Alternatively, you could think of minimizing the "optical flow" of the viewport in some sense. This actually works out to the same metric up to scaling - panning by x without zooming, everything is just displaced by x/y (i.e. the shift as a fraction of the viewport). Zooming by a factor k moves a pixel at (u,v) to (k*u,k*v), a displacement of (u,v)*(k-1). If we go from a side length of y to y+dy, this is (u,v)*dy/y, so depending how exactly we average the displacements this is some constant times dy/y.

Then the geodesics you want are just the horocycles, circles with centers at y=0, although you need to do a little work to compute the motion along the curve. Once you have the arc, from θ_0 to θ_1, the total time should come from integrating dtheta/y = dθ/sin(θ), so to be exact you'd have to invert t = ln(csc(θ)-cot(θ)), so it's probably better to approximate. edit: mathematica is telling me this works out to θ = atan2(1-2*e^(2t), 2*e^t) which is not so bad at all.

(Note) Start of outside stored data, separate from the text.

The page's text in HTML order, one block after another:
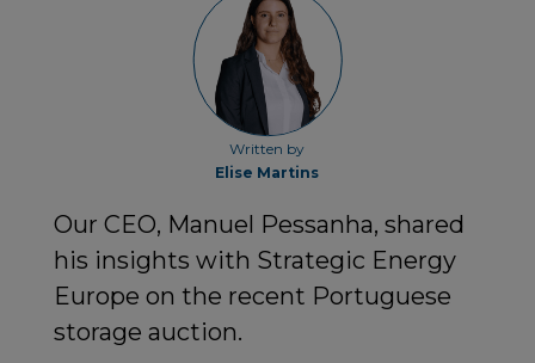
Written by
Elise Martins
Our CEO, Manuel Pessanha, shared
his insights with Strategic Energy
Europe on the recent Portuguese
storage auction.
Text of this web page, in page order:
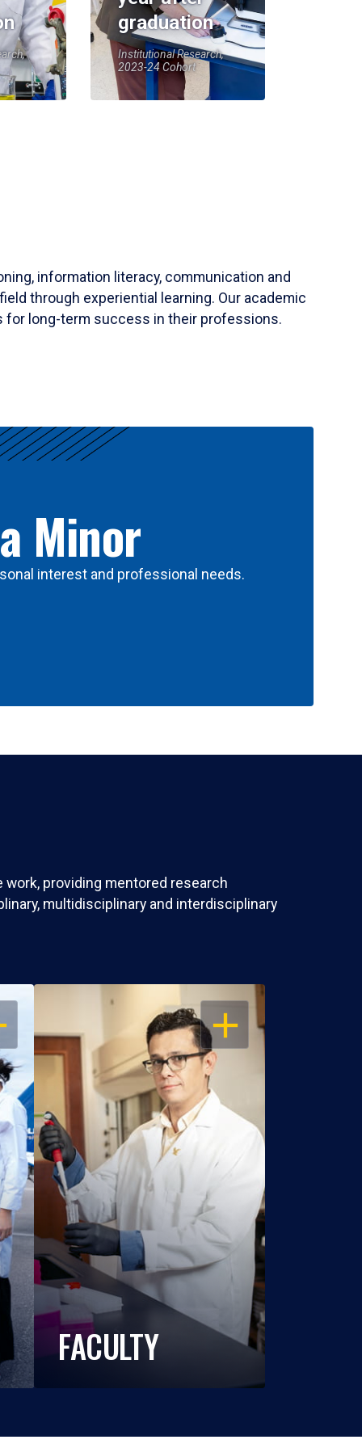
graduation
Institutional Research,
2023-24 Cohort
information literacy, communication and
through experiential learning. Our academic
for long-term success in their professions.
Minor
interest and professional needs.
providing mentored research
multidisciplinary and interdisciplinary
OPEN
FACULTY
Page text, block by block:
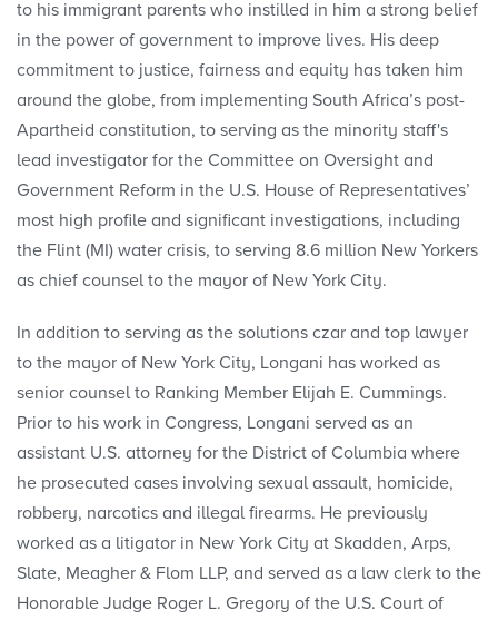
to his immigrant parents who instilled in him a strong belief
in the power of government to improve lives. His deep
commitment to justice, fairness and equity has taken him
around the globe, from implementing South Africa’s post-
Apartheid constitution, to serving as the minority staff's
lead investigator for the Committee on Oversight and
Government Reform in the U.S. House of Representatives’
most high profile and significant investigations, including
the Flint (MI) water crisis, to serving 8.6 million New Yorkers
as chief counsel to the mayor of New York City.
In addition to serving as the solutions czar and top lawyer
to the mayor of New York City, Longani has worked as
senior counsel to Ranking Member Elijah E. Cummings.
Prior to his work in Congress, Longani served as an
assistant U.S. attorney for the District of Columbia where
he prosecuted cases involving sexual assault, homicide,
robbery, narcotics and illegal firearms. He previously
worked as a litigator in New York City at Skadden, Arps,
Slate, Meagher & Flom LLP, and served as a law clerk to the
Honorable Judge Roger L. Gregory of the U.S. Court of
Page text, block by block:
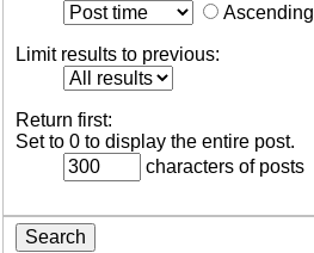
Ascending
Limit results to previous:
Return first:
Set to 0 to display the entire post.
characters of posts
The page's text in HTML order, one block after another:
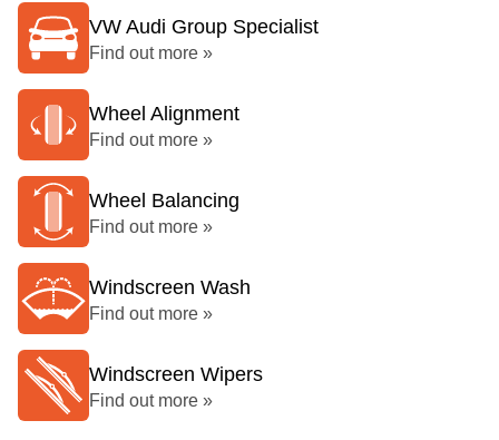
VW Audi Group Specialist
Find out more »
Wheel Alignment
Find out more »
Wheel Balancing
Find out more »
Windscreen Wash
Find out more »
Windscreen Wipers
Find out more »
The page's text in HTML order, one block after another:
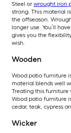
Steel or wrought iron
strong. This material
the offseason.
longer use. You’ll
gives you the
wish.
Wooden
Wood patio furniture
material blends well
Treating this furniture
Wood patio furniture
cedar, teak, cypress
Wicker

Comparing with the "blub space" logic, I think the effective metric there is ds^2 = dz^2 + (z+1)^2 dx^2, polar coordinates where z=1/y is the zoom level, which (using dz=dy/y^2) works out to ds^2 = dy^2/y^4 + dx^2*(1/y^2 + ...). I guess this means the existing implementation spends much more time panning at high zoom levels compared to the hyperbolic model, since zooming from 4x to 2x costs twice as much as 2x to 1x despite being visually the same.